I honestly don't care if some one feeds live food or not, i was just stating what ive read...


----------



## Colin (Sep 13, 2012)

On the subject of live feeding, I think it has a small place in the hobby to get a hatchling to feed when all else fails, but should be used as a last resort and only for unfeeding young reptiles. All effort should be made to wean them onto freshly killed or thawed food if it's ever necessary to use a live feed to assist a hatchie when all else has failed. There's no excuse feeding yearlings or adults live feeds and the "they won't feed on anything else" is BS and a lack of understanding of husbandry techniques and lack of effort. If a hatcie takes a live pinky (when all else was tried and failed) they will usually always take a second thawed pinky immediately after it. One or two feeds like this and they are feeding on thawed or fresh killed (humanely) and there's no further need for a live feed. 
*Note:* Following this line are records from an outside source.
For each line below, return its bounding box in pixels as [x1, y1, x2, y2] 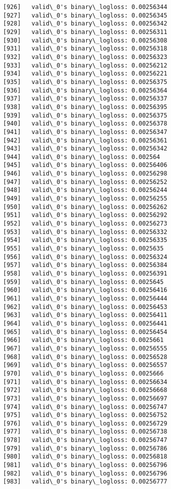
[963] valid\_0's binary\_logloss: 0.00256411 [3, 311, 168, 319]
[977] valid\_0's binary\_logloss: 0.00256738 [3, 428, 168, 435]
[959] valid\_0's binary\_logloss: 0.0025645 [3, 278, 164, 285]
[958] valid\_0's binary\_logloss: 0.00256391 [3, 270, 168, 277]
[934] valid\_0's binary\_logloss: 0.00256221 [3, 70, 168, 77]
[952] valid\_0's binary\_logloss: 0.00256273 [3, 220, 168, 227]
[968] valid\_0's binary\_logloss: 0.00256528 [3, 353, 168, 360]
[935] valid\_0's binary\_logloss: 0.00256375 [3, 78, 168, 85]
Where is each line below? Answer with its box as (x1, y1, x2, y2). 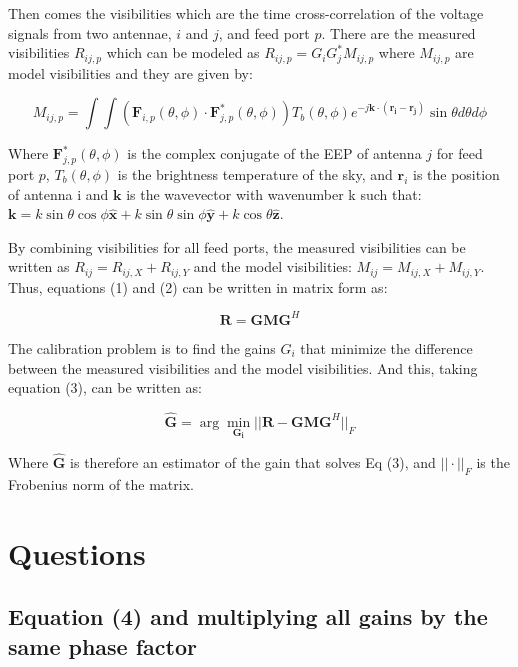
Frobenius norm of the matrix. (8, 473, 194, 494)
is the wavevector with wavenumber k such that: (126, 183, 422, 204)
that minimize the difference (300, 337, 473, 358)
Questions (8, 532, 146, 573)
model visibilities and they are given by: (8, 62, 253, 83)
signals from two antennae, (8, 22, 172, 43)
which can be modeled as (106, 42, 260, 63)
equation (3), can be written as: (8, 377, 202, 398)
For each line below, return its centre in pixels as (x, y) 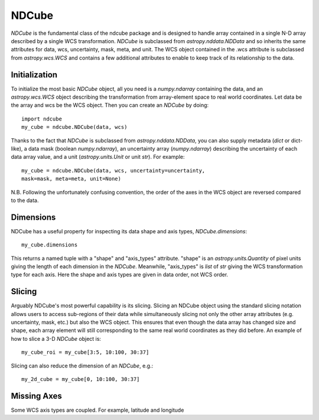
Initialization (34, 75)
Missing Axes (36, 396)
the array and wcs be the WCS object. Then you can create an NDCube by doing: (110, 105)
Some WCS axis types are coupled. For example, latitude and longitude (97, 410)
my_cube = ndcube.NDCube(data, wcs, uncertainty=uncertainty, (113, 170)
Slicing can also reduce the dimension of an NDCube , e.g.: (82, 366)
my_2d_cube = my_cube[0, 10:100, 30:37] (81, 379)
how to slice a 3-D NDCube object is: (56, 338)
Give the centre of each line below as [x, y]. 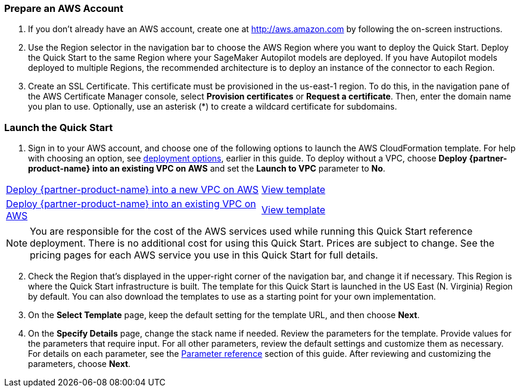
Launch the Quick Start [59, 127]
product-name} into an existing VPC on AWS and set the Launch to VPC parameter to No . [207, 169]
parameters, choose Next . [80, 364]
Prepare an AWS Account [64, 8]
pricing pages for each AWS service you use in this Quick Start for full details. [204, 255]
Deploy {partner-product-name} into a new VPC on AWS [133, 190]
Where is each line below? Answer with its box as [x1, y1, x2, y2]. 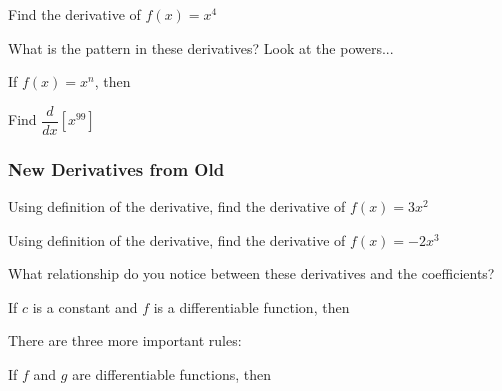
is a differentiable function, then [153, 296, 350, 317]
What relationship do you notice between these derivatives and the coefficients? [8, 263, 495, 284]
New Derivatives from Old [8, 156, 225, 181]
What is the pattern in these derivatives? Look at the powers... [8, 37, 394, 58]
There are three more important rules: [8, 330, 242, 351]
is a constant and [32, 296, 138, 317]
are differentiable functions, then [72, 364, 272, 385]
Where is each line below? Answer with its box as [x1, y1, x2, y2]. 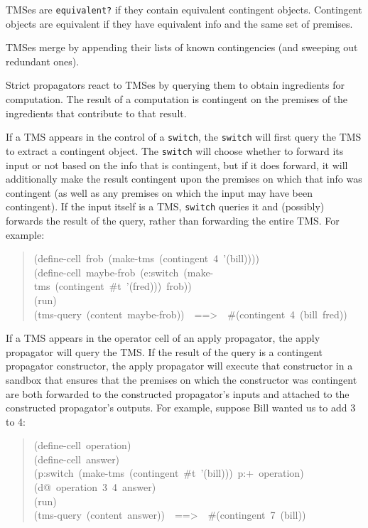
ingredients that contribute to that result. [6, 105, 187, 120]
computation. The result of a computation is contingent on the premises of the [6, 92, 348, 107]
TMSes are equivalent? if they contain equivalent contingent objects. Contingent [6, 2, 362, 16]
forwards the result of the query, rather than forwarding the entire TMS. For [6, 212, 340, 227]
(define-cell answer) [33, 451, 120, 466]
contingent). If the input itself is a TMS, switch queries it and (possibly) [6, 199, 325, 214]
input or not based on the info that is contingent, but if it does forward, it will [6, 157, 348, 172]
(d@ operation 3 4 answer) [33, 480, 156, 495]
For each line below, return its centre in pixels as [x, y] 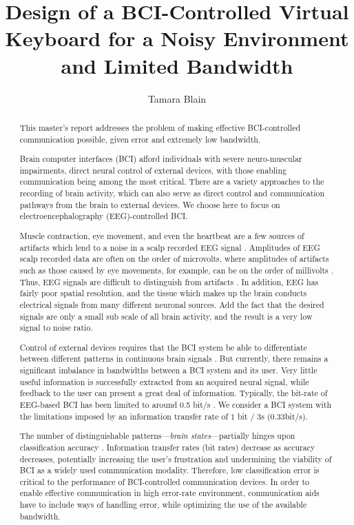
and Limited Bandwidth [177, 65]
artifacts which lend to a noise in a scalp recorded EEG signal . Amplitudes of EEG [170, 247]
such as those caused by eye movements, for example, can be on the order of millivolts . [177, 270]
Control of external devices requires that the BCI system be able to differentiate [163, 347]
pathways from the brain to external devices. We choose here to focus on [150, 204]
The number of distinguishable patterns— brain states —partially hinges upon [157, 436]
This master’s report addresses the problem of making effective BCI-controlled [160, 127]
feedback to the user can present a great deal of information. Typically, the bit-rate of [174, 393]
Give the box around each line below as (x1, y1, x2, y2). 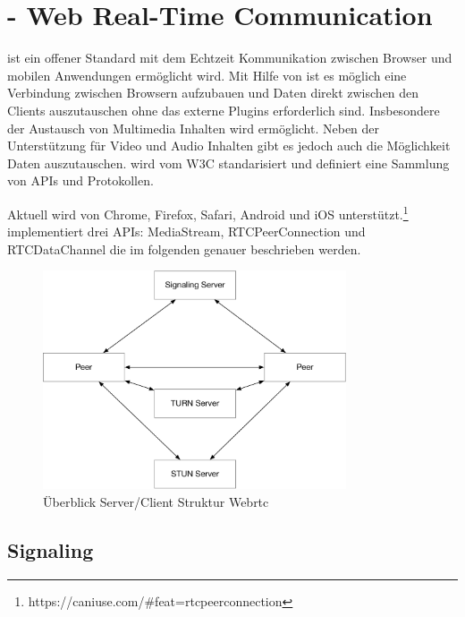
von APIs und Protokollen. (7, 171, 154, 190)
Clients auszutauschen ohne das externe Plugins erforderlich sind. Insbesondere (7, 100, 440, 119)
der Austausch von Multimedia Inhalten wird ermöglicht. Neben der (7, 118, 380, 137)
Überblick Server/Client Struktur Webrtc (43, 493, 269, 511)
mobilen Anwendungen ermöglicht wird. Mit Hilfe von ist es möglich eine (7, 65, 407, 84)
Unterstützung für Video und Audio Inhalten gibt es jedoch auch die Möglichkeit (7, 136, 451, 155)
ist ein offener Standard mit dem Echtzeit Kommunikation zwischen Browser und (7, 48, 452, 67)
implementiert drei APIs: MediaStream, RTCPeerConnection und (7, 222, 366, 241)
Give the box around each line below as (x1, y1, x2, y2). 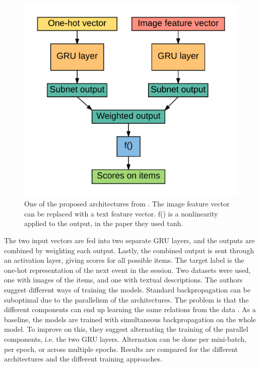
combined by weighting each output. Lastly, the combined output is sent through (4, 245, 254, 255)
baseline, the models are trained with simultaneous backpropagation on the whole (4, 314, 256, 324)
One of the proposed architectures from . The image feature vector (24, 198, 230, 209)
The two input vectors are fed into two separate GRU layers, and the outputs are (4, 235, 255, 245)
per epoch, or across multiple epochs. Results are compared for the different (4, 343, 238, 354)
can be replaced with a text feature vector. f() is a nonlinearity (24, 208, 218, 218)
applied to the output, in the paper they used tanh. (24, 218, 183, 229)
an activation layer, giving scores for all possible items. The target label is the (4, 255, 244, 265)
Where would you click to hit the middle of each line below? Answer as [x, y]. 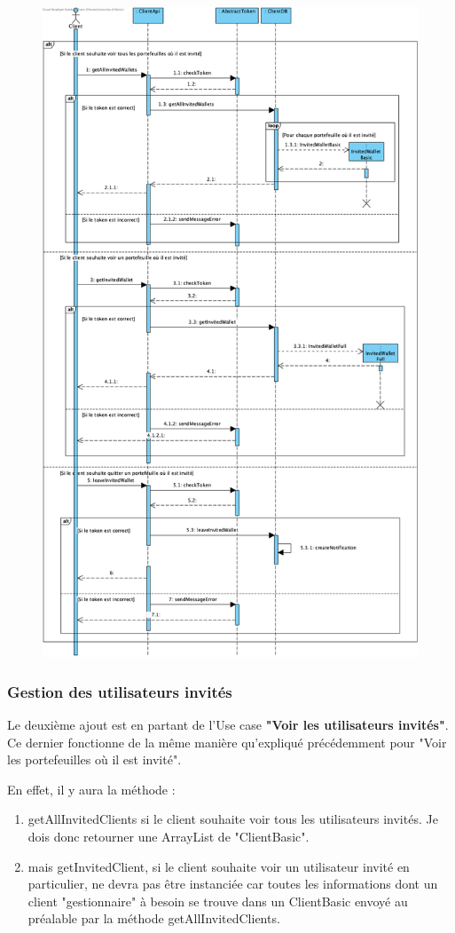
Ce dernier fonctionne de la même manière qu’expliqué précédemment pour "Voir [227, 742]
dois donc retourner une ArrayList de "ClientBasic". [169, 836]
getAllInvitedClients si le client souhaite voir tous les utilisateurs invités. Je [233, 819]
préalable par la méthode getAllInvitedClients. [154, 918]
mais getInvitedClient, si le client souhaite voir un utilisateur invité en [219, 866]
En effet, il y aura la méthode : [91, 789]
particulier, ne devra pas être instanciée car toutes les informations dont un [233, 884]
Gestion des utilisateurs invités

Feeding captive adult reptiles live rodents is dangerous to the reptile and unecessarily cruel to the food item. And in my opinion done by sadistic people who get a "thrill" from this and like to show off to their "mates" etc. these people have little respect for life, their reptiles and no skills with acceptable husbandry methods. Unfortunately this happens far too often and education is the only answer. Freshly killed rodents offered in the correct way will almost always be taken first attempt by a snake that's supposed to only take "live" If they're fed freshly killed thats body warm and wiggled when offered with tongs there's not much difference for the snake that's supposed to only "take live" which is a load of crap in my opinion.


----------



## Pythoninfinite (Sep 13, 2012)

Colin said:


> Madaz - do you mind me asking who is your collector mate that supplied snake ranch with their breeding stock 15 years ago?
> 
> 
> 
> ...



Snake Ranch was in receipt of a number of W/C WA reptiles AFTER the introduction of legal collecting in WA in March 2003, and JW spent time in WA with licensed collectors selecting particular animals as potential breeding stock and importing them into NSW. It wasn't 10-15 years ago. I was a dealer in WA at the time.

Jamie


----------



## Colin (Sep 13, 2012)

Pythoninfinite said:


> Snake Ranch was in receipt of a number of W/C WA reptiles AFTER the introduction of legal collecting in WA in March 2003, and JW spent time in WA with licensed collectors selecting particular animals as potential breeding stock and importing them into NSW. It wasn't 10-15 years ago. I was a dealer in WA at the time.
> 
> Jamie



Agreed Jamie, from memory (and mine's bad) I seem to remember around 2004/5 Jim Bloomfield (legal WA collector at the time) was one of the guy's that supplied John Weigel with quite a few of the original WC stimsons & other pythons that were the original breeding stock for Snake Ranch.


----------



## moosenoose (Sep 13, 2012)

Madaz said:


> I think It can be cruel just like the way they may kill the cow for ur quarter pounder



Who said I like to have a cow killed for my quarter pounder? I like em alive


----------



## wokka (Sep 13, 2012)

Just because live feeding isn't written into legislation doesn't mean it is legal. I am quite sure a case could be mounted based on cruelty if necessary. That sort of action would depend upon intent and so as long as live feeding is a last resort it is probably legally safe.As for those who engauge in the blood "sport" of live feeding I am sure they cross both the legal and ethical line and deserve to be persued!


----------



## Snotty (Sep 13, 2012)

I completely agree with there being no real reason for live feeding except in rare cases and as mentioned it is dangerous for the reptile and causes suffering for the feeder animal that is easily avoided. The problem I do have with these topics though is a logical one. For some reason there is shock and horror at the thought of feeding a live animal to another, but at the same time it is perfectly legal to use Ratsack or similar - even a spade to get rid of "vermin". For many commercial premises not doing so is actually illegal. The same issue comes up with the Fish people where the idea of using feeder fish is somehow nasty but anyone can go down the water catch a fish and well choose a hundred ways to kill it. 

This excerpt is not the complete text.